And I agree Kathy. The moral issue is not about persons but about behaviour. And their behaviour is called immoral all over the world and in every religion I know of. So, besides my own feelings about 'bad' and 'good', about their behaviour, which I donn't doubt anymore, there is plenty of support for their immorality from other sources.

But for me the person with NPD-behaviour is also a person.
I saw them suffer also, in their own way. I think it must be a very lonesome existence and I'am very glad I'am not in their shoes.

They seem to be caught in their behaviour and even in the most misserable circumstances their only anwser at last is always fall back on that superiour attitude whitch leaves them nothing at all in the end.
It may take us 1 year, 2 years or 10 years but we can come over it and find ourselfs again, be happy again. They are stuck live-long in this twighlight-zone, leaving a trail of misery but always alone in fact, without real love, friendship and real selfrespect and self-love.

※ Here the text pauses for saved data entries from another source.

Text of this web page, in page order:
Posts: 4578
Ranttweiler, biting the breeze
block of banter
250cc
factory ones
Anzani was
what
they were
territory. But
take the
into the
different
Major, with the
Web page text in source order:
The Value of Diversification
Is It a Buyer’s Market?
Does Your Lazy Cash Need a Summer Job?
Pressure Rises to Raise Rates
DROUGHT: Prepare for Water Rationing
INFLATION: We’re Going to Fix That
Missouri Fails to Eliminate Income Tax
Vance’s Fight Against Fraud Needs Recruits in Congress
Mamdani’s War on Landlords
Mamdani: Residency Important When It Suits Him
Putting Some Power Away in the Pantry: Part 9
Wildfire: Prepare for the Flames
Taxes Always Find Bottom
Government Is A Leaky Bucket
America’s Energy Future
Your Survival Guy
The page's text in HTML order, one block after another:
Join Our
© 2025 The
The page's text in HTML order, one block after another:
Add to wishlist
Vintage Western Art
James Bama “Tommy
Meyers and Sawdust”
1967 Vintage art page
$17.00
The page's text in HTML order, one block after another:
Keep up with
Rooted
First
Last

Maybe one day the sources of NPD are know definitly and a real cure is available to them. It would be great for them but above all for their victims.
Till that day there is no use in fighting directly with these people.
You cann't win if your opponent cann't ever lose, doesn't know what it is, or means.
You can only defend yourself by avoiding them or -if nessecary- fight them with their own weapons.
But you can never really win I believe. If you want to do that you have to develope a NPD yourself. And even then their are only losers.

greetings, Gerard

At 7:53 AM, Blogger Kathy said...

If you really love that person, as is generally the case when they are a close friend or a member of your family, you are tempted again and again, to feel sorry for them. Every time you catch them in a moment of self awareness and see how sad and they become, you soften and feel sorry for them.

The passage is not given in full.